┌─ RECORDS FOR THIS EXERCISE
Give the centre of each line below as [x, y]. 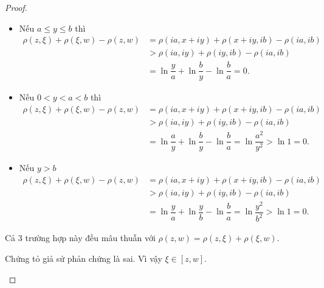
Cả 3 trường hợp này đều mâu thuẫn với [80, 238]
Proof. [16, 7]
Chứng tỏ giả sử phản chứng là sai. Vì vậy [84, 258]
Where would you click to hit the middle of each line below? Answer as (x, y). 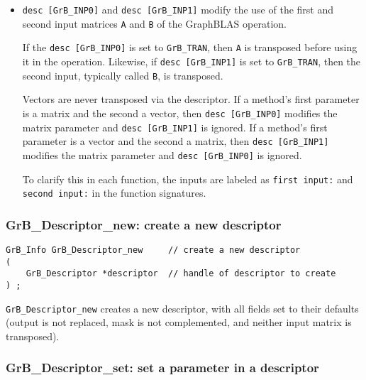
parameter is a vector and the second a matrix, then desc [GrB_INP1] (176, 141)
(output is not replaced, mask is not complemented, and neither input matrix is (179, 322)
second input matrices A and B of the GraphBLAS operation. (154, 23)
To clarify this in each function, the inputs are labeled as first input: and (188, 179)
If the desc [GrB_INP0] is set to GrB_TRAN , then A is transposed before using (190, 47)
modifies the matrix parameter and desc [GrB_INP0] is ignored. (162, 154)
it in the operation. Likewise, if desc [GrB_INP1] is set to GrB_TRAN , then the (192, 61)
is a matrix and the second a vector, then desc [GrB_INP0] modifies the (180, 113)
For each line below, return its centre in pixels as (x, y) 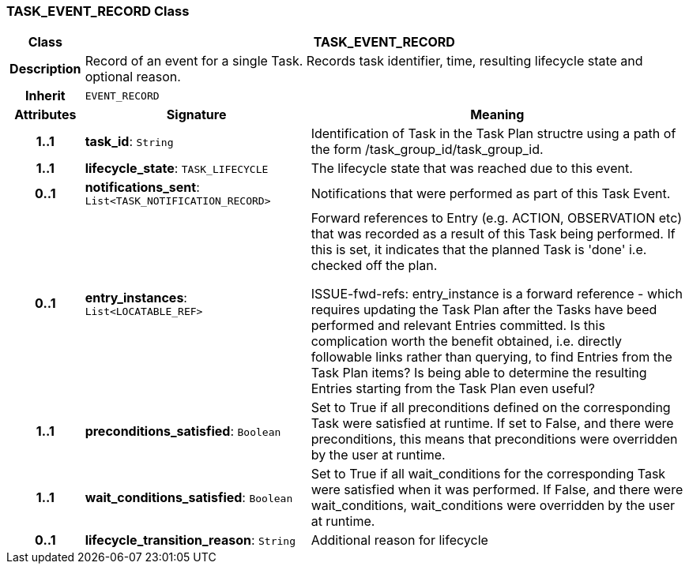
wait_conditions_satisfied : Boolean (189, 498)
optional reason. (133, 77)
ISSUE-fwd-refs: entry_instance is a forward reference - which (497, 294)
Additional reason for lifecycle (399, 540)
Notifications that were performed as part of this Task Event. (491, 193)
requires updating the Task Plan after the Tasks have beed (484, 310)
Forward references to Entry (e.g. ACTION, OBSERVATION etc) (496, 218)
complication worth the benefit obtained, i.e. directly (466, 341)
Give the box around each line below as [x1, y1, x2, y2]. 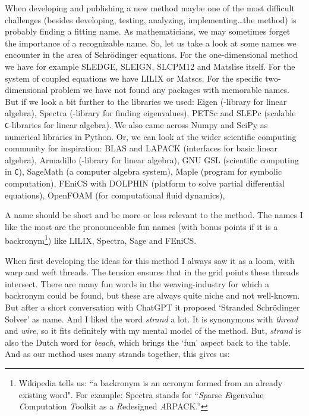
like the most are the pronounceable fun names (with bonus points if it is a [5, 220, 278, 232]
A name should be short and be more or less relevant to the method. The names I [5, 209, 303, 221]
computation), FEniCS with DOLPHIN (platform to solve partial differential [5, 177, 285, 190]
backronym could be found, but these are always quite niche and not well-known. [5, 289, 300, 302]
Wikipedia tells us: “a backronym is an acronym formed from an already [18, 377, 283, 389]
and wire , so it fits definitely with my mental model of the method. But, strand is [5, 324, 301, 337]
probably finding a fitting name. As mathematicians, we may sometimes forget [5, 25, 291, 38]
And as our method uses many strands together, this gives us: [5, 347, 230, 360]
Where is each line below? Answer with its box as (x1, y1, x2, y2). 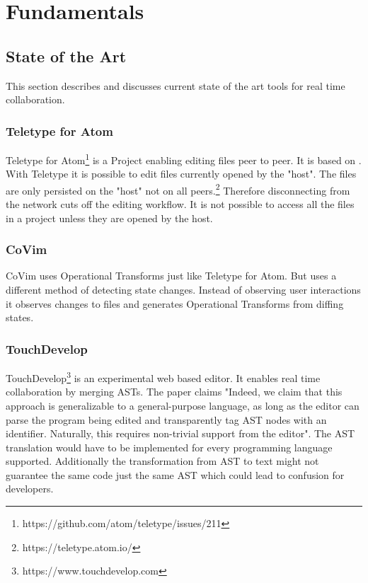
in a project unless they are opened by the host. (6, 210, 213, 225)
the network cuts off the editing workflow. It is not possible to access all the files (6, 197, 355, 212)
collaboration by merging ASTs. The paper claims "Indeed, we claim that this (6, 384, 343, 399)
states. (6, 310, 34, 325)
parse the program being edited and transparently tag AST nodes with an (6, 412, 327, 427)
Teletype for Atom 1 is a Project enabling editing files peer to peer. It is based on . (6, 150, 362, 167)
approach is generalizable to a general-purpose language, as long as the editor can (6, 398, 360, 412)
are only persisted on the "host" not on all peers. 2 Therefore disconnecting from (6, 180, 350, 197)
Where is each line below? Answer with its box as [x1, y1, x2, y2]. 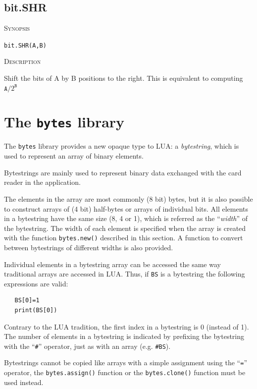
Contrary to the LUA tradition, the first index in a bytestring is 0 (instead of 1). [4, 321, 249, 332]
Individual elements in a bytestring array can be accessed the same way [4, 259, 221, 269]
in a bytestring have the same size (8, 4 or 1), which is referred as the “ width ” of [4, 213, 248, 223]
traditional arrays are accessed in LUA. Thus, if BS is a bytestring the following [4, 269, 245, 279]
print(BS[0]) [14, 306, 57, 314]
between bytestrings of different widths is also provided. [4, 242, 173, 252]
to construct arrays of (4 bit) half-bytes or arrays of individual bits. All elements [4, 203, 249, 214]
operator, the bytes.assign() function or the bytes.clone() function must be [4, 367, 246, 378]
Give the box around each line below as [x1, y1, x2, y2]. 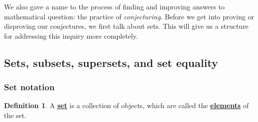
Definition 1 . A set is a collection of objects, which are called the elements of [4, 100, 249, 111]
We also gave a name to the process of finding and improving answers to [4, 1, 225, 11]
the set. [4, 110, 27, 120]
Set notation [4, 81, 55, 93]
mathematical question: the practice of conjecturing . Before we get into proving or [4, 11, 255, 21]
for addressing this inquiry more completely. [4, 30, 138, 41]
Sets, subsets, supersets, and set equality [4, 55, 218, 70]
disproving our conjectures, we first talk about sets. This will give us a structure [4, 21, 249, 31]
└─
[PROBLEM DESCRIPTION]
For each line above that contains the word "have", make a copy.

[RESULT OF THE TASK]
requires updating the Task Plan after the Tasks have beed (484, 310)
in a bytestring have the same size (8, 4 or 1), which is referred as the “ width ” of [4, 213, 248, 223]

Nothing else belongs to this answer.